Beginning with the first line of the data below, reproduce every line unchanged, ending with the line that holds "GSP-1, Moscow 119991, Russian".

- _SOURCE MATERIAL_:
+++
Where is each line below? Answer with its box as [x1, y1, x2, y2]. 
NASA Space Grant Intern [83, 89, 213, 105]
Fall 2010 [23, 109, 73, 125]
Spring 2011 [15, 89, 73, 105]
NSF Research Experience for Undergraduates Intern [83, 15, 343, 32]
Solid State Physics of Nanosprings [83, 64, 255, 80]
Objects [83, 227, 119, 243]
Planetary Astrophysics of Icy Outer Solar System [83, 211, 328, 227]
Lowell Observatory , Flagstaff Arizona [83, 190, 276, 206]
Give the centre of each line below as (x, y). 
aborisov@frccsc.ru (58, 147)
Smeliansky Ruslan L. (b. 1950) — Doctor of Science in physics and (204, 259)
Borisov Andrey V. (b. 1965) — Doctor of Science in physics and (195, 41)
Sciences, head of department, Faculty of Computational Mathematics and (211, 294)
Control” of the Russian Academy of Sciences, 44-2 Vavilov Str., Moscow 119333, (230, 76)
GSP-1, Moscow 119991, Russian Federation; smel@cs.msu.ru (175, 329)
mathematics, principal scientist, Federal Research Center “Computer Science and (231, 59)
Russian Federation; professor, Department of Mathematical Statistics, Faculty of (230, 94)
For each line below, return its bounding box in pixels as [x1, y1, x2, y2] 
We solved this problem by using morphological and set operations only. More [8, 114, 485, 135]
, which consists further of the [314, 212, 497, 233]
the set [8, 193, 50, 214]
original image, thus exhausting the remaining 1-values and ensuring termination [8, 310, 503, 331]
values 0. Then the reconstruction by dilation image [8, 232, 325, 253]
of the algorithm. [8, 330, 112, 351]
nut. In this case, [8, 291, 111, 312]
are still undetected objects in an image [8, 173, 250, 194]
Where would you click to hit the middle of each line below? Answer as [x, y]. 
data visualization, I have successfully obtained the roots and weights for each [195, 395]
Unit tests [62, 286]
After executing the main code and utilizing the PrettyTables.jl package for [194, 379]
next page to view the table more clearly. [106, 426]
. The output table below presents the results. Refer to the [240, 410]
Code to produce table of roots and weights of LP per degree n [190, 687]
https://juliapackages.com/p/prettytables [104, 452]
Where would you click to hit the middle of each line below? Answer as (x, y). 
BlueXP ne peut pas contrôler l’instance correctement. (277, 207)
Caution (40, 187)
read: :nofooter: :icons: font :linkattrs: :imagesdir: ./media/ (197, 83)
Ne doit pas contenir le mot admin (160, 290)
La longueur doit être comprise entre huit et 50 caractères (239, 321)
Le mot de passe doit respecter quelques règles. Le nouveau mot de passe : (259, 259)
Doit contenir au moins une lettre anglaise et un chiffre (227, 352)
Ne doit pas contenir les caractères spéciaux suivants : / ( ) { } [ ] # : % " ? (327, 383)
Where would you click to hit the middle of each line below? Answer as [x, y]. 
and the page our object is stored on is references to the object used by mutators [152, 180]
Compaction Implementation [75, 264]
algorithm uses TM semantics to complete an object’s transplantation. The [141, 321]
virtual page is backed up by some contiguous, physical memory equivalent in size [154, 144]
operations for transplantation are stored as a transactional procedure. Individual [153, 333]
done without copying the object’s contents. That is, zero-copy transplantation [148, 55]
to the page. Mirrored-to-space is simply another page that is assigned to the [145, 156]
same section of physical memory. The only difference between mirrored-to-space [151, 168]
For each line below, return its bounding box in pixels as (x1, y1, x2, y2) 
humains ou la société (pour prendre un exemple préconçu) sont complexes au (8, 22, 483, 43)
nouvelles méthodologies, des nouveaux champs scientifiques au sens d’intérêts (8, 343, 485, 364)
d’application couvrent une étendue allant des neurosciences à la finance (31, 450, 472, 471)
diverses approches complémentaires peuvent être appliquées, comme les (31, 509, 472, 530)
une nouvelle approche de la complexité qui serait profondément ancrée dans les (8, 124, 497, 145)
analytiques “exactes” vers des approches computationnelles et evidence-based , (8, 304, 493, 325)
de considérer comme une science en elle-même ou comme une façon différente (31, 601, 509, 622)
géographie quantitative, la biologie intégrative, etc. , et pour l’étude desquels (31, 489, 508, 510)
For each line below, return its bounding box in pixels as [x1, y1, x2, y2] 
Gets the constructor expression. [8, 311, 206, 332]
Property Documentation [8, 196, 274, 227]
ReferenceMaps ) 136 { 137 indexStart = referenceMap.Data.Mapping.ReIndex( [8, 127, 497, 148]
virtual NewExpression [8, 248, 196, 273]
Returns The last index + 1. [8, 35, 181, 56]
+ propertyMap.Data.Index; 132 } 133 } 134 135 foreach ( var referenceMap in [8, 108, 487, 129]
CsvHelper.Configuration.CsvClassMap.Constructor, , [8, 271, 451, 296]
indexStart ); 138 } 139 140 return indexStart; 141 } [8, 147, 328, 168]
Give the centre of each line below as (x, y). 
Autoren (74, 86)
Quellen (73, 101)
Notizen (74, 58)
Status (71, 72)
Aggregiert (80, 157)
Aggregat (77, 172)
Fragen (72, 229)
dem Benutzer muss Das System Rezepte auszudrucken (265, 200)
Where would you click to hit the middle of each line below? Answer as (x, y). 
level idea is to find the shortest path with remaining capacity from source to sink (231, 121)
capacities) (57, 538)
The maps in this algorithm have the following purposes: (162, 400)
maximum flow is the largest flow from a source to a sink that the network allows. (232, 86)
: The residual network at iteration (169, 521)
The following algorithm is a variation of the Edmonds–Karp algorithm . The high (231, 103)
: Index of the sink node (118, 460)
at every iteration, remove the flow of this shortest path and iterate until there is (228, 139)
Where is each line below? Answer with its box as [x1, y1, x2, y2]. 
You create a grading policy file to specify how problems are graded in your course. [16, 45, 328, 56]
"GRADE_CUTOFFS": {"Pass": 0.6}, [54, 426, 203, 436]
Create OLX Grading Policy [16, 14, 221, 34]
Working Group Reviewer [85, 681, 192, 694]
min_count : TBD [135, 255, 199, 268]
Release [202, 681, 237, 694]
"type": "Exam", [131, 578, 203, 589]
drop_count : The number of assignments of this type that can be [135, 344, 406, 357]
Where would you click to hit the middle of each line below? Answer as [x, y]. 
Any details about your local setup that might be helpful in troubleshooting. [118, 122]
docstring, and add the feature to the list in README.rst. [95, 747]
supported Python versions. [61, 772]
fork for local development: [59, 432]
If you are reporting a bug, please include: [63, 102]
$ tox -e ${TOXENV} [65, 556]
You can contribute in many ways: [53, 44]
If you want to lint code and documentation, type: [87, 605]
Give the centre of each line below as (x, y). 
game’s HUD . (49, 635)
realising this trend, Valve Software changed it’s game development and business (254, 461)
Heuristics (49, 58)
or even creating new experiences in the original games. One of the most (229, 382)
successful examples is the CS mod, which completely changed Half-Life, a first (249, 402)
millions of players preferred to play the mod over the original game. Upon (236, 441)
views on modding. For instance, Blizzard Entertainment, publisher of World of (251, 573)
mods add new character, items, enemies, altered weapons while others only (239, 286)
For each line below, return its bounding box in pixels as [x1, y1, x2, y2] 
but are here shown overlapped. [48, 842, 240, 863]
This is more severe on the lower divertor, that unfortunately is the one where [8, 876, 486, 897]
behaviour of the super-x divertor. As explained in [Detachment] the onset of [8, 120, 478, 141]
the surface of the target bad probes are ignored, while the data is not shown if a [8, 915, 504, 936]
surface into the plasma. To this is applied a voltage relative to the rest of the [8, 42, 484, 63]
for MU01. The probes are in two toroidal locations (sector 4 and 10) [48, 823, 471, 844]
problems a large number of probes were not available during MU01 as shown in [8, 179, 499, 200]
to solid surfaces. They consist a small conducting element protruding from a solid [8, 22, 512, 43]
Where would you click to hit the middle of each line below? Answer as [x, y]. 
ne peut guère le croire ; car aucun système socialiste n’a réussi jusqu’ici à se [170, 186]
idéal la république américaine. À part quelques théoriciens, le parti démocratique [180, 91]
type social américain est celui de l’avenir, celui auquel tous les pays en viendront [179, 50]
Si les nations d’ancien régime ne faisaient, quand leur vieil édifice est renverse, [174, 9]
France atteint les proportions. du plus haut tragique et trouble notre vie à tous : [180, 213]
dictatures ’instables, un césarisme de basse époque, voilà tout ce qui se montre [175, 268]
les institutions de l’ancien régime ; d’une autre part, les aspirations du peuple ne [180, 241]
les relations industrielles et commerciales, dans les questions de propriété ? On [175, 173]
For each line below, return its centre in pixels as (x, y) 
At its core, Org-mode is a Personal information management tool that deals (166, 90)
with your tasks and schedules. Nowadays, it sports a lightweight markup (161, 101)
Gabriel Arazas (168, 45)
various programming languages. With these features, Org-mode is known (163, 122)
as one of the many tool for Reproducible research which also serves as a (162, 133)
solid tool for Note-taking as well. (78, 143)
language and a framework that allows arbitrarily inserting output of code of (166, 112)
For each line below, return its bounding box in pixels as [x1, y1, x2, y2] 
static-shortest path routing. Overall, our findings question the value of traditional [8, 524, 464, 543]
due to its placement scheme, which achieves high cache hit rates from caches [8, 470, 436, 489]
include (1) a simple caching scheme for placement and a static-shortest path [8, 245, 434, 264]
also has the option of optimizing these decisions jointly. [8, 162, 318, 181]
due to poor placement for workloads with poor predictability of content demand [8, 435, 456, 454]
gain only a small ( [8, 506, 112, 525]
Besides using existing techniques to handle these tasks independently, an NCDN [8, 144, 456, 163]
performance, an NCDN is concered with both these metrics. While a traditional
+++
- _PROBLEM SOLUTION_:
Where is each line below? Answer with its box as [x1, y1, x2, y2]. 
NASA Space Grant Intern [83, 89, 213, 105]
Fall 2010 [23, 109, 73, 125]
Spring 2011 [15, 89, 73, 105]
NSF Research Experience for Undergraduates Intern [83, 15, 343, 32]
Solid State Physics of Nanosprings [83, 64, 255, 80]
Objects [83, 227, 119, 243]
Planetary Astrophysics of Icy Outer Solar System [83, 211, 328, 227]
Lowell Observatory , Flagstaff Arizona [83, 190, 276, 206]
Give the centre of each line below as (x, y). 
aborisov@frccsc.ru (58, 147)
Smeliansky Ruslan L. (b. 1950) — Doctor of Science in physics and (204, 259)
Borisov Andrey V. (b. 1965) — Doctor of Science in physics and (195, 41)
Sciences, head of department, Faculty of Computational Mathematics and (211, 294)
Control” of the Russian Academy of Sciences, 44-2 Vavilov Str., Moscow 119333, (230, 76)
GSP-1, Moscow 119991, Russian Federation; smel@cs.msu.ru (175, 329)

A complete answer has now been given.